- Task goal
When you reach a picture, skip it, and retype every line below exactly.

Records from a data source

<<<<

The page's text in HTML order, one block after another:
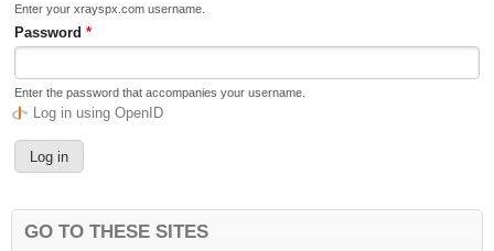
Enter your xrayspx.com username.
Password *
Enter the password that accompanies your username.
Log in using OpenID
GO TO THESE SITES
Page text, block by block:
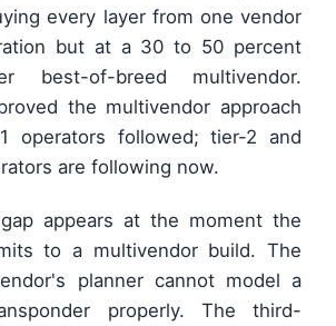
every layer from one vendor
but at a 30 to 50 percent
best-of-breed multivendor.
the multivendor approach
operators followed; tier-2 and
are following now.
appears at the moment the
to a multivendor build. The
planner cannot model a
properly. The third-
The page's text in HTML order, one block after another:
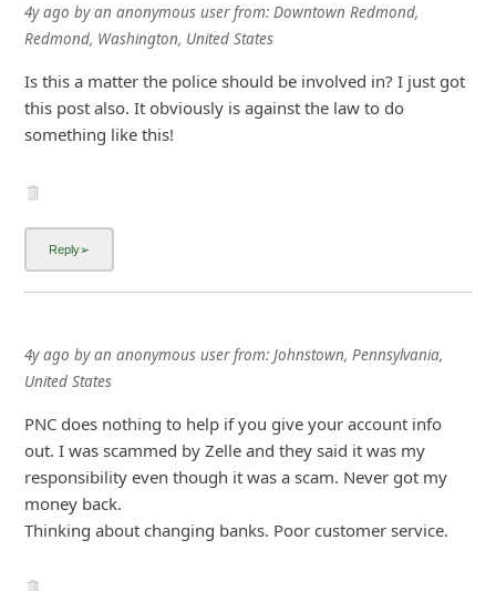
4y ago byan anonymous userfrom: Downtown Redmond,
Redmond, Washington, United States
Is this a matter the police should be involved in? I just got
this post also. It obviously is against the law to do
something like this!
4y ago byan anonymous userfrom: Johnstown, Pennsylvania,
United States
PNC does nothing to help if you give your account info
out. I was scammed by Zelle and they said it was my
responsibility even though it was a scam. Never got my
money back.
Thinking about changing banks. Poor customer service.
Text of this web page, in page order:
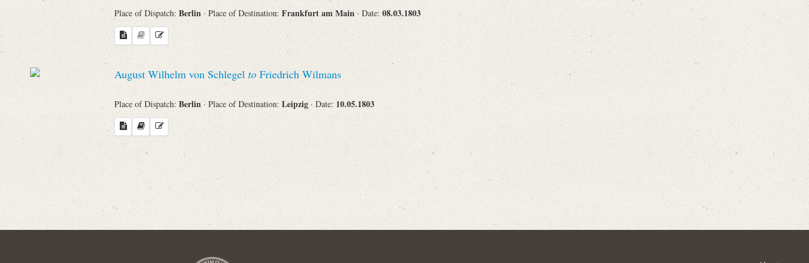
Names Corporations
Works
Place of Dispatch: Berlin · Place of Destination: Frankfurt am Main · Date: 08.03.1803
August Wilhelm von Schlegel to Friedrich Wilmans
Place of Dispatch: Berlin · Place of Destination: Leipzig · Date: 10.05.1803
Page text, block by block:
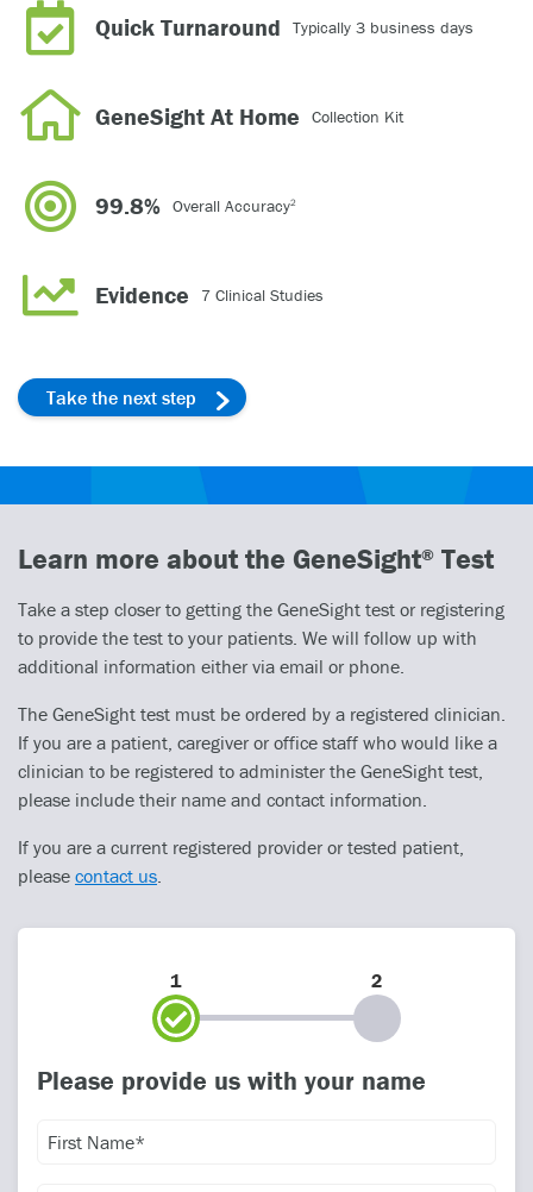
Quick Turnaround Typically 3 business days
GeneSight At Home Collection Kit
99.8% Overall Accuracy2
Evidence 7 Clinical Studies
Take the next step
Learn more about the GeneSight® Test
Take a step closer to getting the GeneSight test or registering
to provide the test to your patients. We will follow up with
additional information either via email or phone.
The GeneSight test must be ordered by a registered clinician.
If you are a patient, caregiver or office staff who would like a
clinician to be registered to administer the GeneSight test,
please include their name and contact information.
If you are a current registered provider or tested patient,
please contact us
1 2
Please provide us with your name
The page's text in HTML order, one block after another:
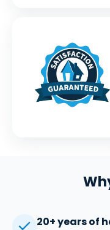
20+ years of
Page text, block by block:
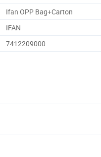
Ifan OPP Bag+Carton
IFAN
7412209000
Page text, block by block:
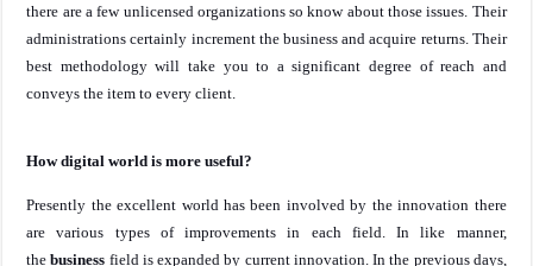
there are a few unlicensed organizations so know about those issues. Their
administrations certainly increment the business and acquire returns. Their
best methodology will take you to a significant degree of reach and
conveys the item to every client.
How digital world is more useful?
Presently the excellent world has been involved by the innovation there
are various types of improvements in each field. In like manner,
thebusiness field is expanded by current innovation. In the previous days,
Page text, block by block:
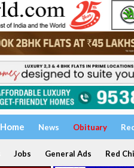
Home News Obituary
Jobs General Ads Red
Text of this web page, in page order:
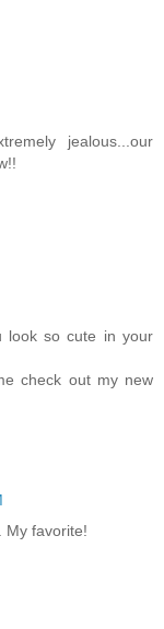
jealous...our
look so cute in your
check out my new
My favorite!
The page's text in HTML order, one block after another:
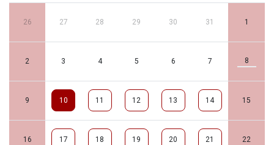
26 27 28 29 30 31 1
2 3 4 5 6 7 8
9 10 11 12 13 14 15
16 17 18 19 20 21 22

>>>>

- Response to this task
The page's text in HTML order, one block after another:
Enter your xrayspx.com username.
Password *
Enter the password that accompanies your username.
Log in using OpenID
GO TO THESE SITES
Page text, block by block:
every layer from one vendor
but at a 30 to 50 percent
best-of-breed multivendor.
the multivendor approach
operators followed; tier-2 and
are following now.
appears at the moment the
to a multivendor build. The
planner cannot model a
properly. The third-
The page's text in HTML order, one block after another:
4y ago byan anonymous userfrom: Downtown Redmond,
Redmond, Washington, United States
Is this a matter the police should be involved in? I just got
this post also. It obviously is against the law to do
something like this!
4y ago byan anonymous userfrom: Johnstown, Pennsylvania,
United States
PNC does nothing to help if you give your account info
out. I was scammed by Zelle and they said it was my
responsibility even though it was a scam. Never got my
money back.
Thinking about changing banks. Poor customer service.
Text of this web page, in page order:
Names Corporations
Works
Place of Dispatch: Berlin · Place of Destination: Frankfurt am Main · Date: 08.03.1803
August Wilhelm von Schlegel to Friedrich Wilmans
Place of Dispatch: Berlin · Place of Destination: Leipzig · Date: 10.05.1803
Page text, block by block:
Quick Turnaround Typically 3 business days
GeneSight At Home Collection Kit
99.8% Overall Accuracy2
Evidence 7 Clinical Studies
Take the next step
Learn more about the GeneSight® Test
Take a step closer to getting the GeneSight test or registering
to provide the test to your patients. We will follow up with
additional information either via email or phone.
The GeneSight test must be ordered by a registered clinician.
If you are a patient, caregiver or office staff who would like a
clinician to be registered to administer the GeneSight test,
please include their name and contact information.
If you are a current registered provider or tested patient,
please contact us
1 2
Please provide us with your name
The page's text in HTML order, one block after another:
20+ years of
Page text, block by block:
Ifan OPP Bag+Carton
IFAN
7412209000
Page text, block by block:
there are a few unlicensed organizations so know about those issues. Their
administrations certainly increment the business and acquire returns. Their
best methodology will take you to a significant degree of reach and
conveys the item to every client.
How digital world is more useful?
Presently the excellent world has been involved by the innovation there
are various types of improvements in each field. In like manner,
thebusiness field is expanded by current innovation. In the previous days,
Page text, block by block:
Home News Obituary
Jobs General Ads Red
Text of this web page, in page order:
jealous...our
look so cute in your
check out my new
My favorite!
The page's text in HTML order, one block after another:
26 27 28 29 30 31 1
2 3 4 5 6 7 8
9 10 11 12 13 14 15
16 17 18 19 20 21 22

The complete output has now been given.